►

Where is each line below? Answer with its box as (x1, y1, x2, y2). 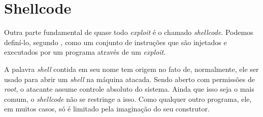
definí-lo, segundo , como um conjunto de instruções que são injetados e (4, 36, 227, 47)
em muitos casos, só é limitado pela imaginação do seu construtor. (4, 103, 210, 114)
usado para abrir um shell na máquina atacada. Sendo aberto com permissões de (4, 73, 255, 84)
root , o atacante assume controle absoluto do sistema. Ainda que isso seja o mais (4, 84, 254, 94)
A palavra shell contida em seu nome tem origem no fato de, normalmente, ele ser (4, 63, 259, 74)
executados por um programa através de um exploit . (4, 47, 166, 57)
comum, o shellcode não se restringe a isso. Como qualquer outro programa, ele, (4, 93, 252, 104)
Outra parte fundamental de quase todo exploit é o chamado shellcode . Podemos (4, 27, 253, 37)
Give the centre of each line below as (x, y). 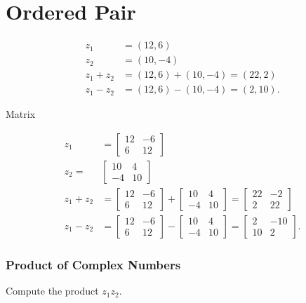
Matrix (21, 114)
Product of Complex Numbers (93, 264)
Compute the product (52, 291)
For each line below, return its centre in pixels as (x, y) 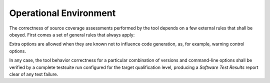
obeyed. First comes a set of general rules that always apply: (72, 34)
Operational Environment (62, 13)
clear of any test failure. (34, 74)
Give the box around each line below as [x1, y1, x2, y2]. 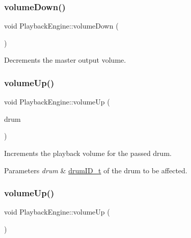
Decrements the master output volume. [4, 55, 126, 65]
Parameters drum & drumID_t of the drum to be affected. [4, 165, 187, 175]
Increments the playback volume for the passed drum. [4, 148, 172, 158]
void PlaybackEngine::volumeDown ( [4, 20, 119, 31]

◄

Problem to work on =
Make an exact printout of the listing above, omitting the images.

Your response =
Where is each line below? Answer with its box as (x1, y1, x2, y2). 
definí-lo, segundo , como um conjunto de instruções que são injetados e (4, 36, 227, 47)
em muitos casos, só é limitado pela imaginação do seu construtor. (4, 103, 210, 114)
usado para abrir um shell na máquina atacada. Sendo aberto com permissões de (4, 73, 255, 84)
root , o atacante assume controle absoluto do sistema. Ainda que isso seja o mais (4, 84, 254, 94)
A palavra shell contida em seu nome tem origem no fato de, normalmente, ele ser (4, 63, 259, 74)
executados por um programa através de um exploit . (4, 47, 166, 57)
comum, o shellcode não se restringe a isso. Como qualquer outro programa, ele, (4, 93, 252, 104)
Outra parte fundamental de quase todo exploit é o chamado shellcode . Podemos (4, 27, 253, 37)
Give the centre of each line below as (x, y). 
Matrix (21, 114)
Product of Complex Numbers (93, 264)
Compute the product (52, 291)
For each line below, return its centre in pixels as (x, y) 
obeyed. First comes a set of general rules that always apply: (72, 34)
Operational Environment (62, 13)
clear of any test failure. (34, 74)
Give the box around each line below as [x1, y1, x2, y2]. 
Decrements the master output volume. [4, 55, 126, 65]
Parameters drum & drumID_t of the drum to be affected. [4, 165, 187, 175]
Increments the playback volume for the passed drum. [4, 148, 172, 158]
void PlaybackEngine::volumeDown ( [4, 20, 119, 31]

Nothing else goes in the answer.